Selected excerpts reveal new U.S. poet laureate Juan Felipe Herrera is actually a baseball writer
New U.S. poet laureate is actually a baseball writer

A new American poet laureate was named on Wednesday. And while there wasn't a billowing of white smoke or even an American Idol-style caller vote, the selection of Juan Felipe Herrera is still a very big deal. After all, it is now up to Herrera to pass judgment on whether something is poetry or not poetry. (Wait, that's not his job? Huh.)
However, as with all U.S. poet laureates, it is important for baseball to be a major theme of their work -- after all, is baseball not the National game?
Donald Hall, the belt-holder in 2006-07 (wait, they don't get WWE-style poetry belts, either?!) famously has a poem titled "The Seventh Inning."
Stanley Kunitz, who held the title in 2000, once wrote in "The Testing Tree:"
up tribal Providence Hill
past the Academy ballpark
where I could never hope to play
I scuffed in the drainage ditch
among the sodden seethe of leaves
hunting for perfect stones
rolled out of glacial time
into my pitcher's hand;"
But what about this year's selection? While at first glance, Herrera doesn't appear to write about the sport, that's where you're wrong. It's actual a central theme in many of his poems -- you just have to delve in a little deeper.

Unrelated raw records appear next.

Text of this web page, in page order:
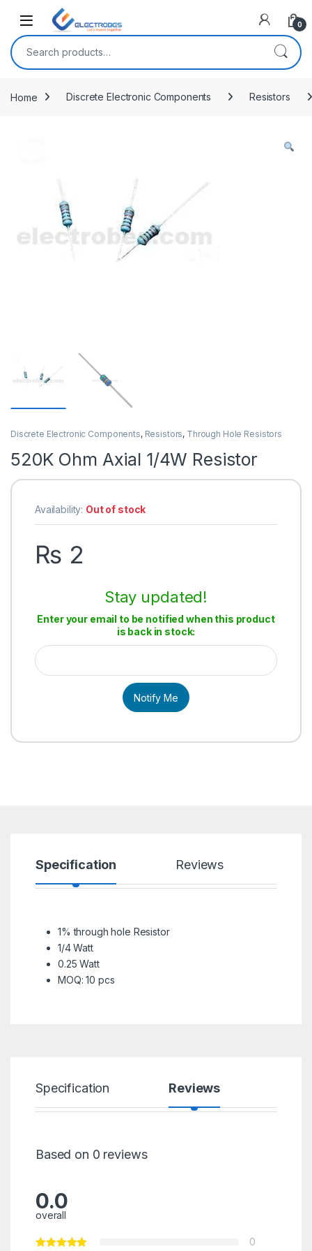
Open 0
Search for:
Home Discrete Electronic Components Resistors
Discrete Electronic Components, Resistors, Through Hole Resistors
520K Ohm Axial 1/4W Resistor
Availability: Out of stock
₨ 2
Stay updated!
Enter your email to be notified when this product
is back in stock:
Notify Me
Specification Reviews
1% through hole Resistor
1/4 Watt
0.25 Watt
MOQ: 10 pcs
Specification Reviews
Based on 0 reviews
0.0
overall
0

In "Punk Half Panther," Herrera opens with:
to the whistle of night bats-
oye como va,
in the engines, in the Chevys
& armed Impalas, the Toyota gangsta'
monsters, surf of new world colony definitions
& quasars & culture prostars going blam"
Is "night bats" not a reference to listening to baseball on the radio while in your car? And is a "prostar going blam" not a reference to a David Ortiz home run?
If that doesn't convince you, Herrera wrote in a later stanza:
sidewalk of impossible migrations. Poesy mad
& Chicano-style undone wild."
This is clearly a reference to Buster Posey, whose home stadium AT&T Park "juts" out to the sea/McCovey Cove.

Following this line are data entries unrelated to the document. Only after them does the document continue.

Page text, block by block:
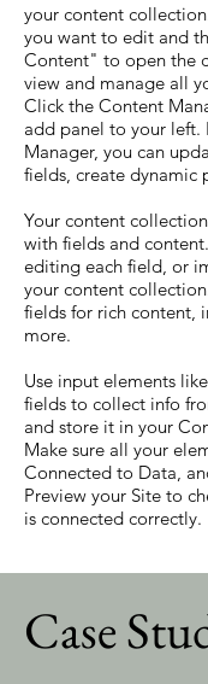
your content
you want to edit and
Content" to open the
view and manage all
Click the Content
add panel to your left.
Manager, you can
fields, create dynamic
Your content
with fields and
editing each field, or
your content
fields for rich content,
more.
Use input elements
fields to collect info
and store it in your
Make sure all your
Connected to Data,
Preview your Site to
is connected correctly.
Case
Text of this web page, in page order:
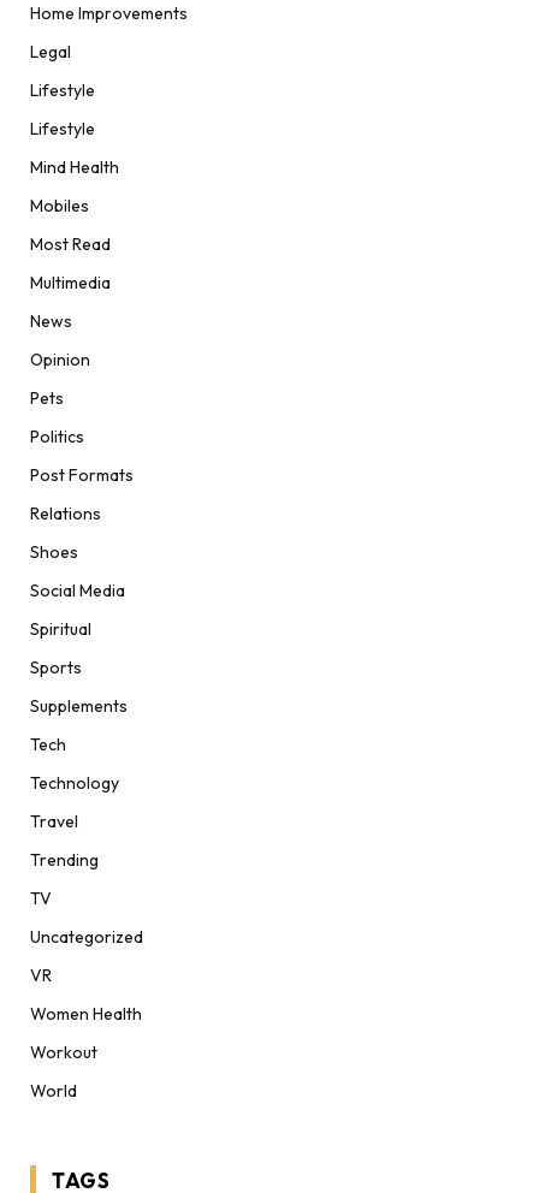
Home Improvements
Legal
Lifestyle
Lifestyle
Mind Health
Mobiles
Most Read
Multimedia
News
Opinion
Pets
Politics
Post Formats
Relations
Shoes
Social Media
Spiritual
Sports
Supplements
Tech
Technology
Travel
Trending
TV
Uncategorized
VR
Women Health
Workout
World
TAGS

In "Here or There," Herrera makes a quite obvious connection between how all the action of a baseball game can be reduced to mere "numbers letters figures/without faces or names only jagged lines" in a scoresheet or box score:
on the red-brown sofa
so many things somehow
it all is reduced to numbers letters figures
without faces or names only jagged lines
across the miles half-shadows
going into shadow-shadow then destruction the infinite light"

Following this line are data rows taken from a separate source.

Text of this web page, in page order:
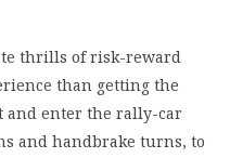
thrills of risk-reward
than getting the
and enter the rally-car
and handbrake turns, to
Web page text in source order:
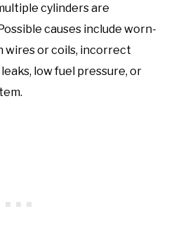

And in the final lines of his poem, "Dolphinating," Herrera writes this:
roll the ink & fire stones unfold the third eyes
the ten million arms of Tara & Einstein
of compassion of mercy of nebula rails come alive
jellyfish flags i bow to you
jellyfish world wheel of
swish & suffering"
"Jellyfish world wheel?" "Electric emerald rain Vajra (a sanskrit word meaning thunderbolt and diamond)?" Is there any way this isn't a poem about the Marlins' home run sculpture?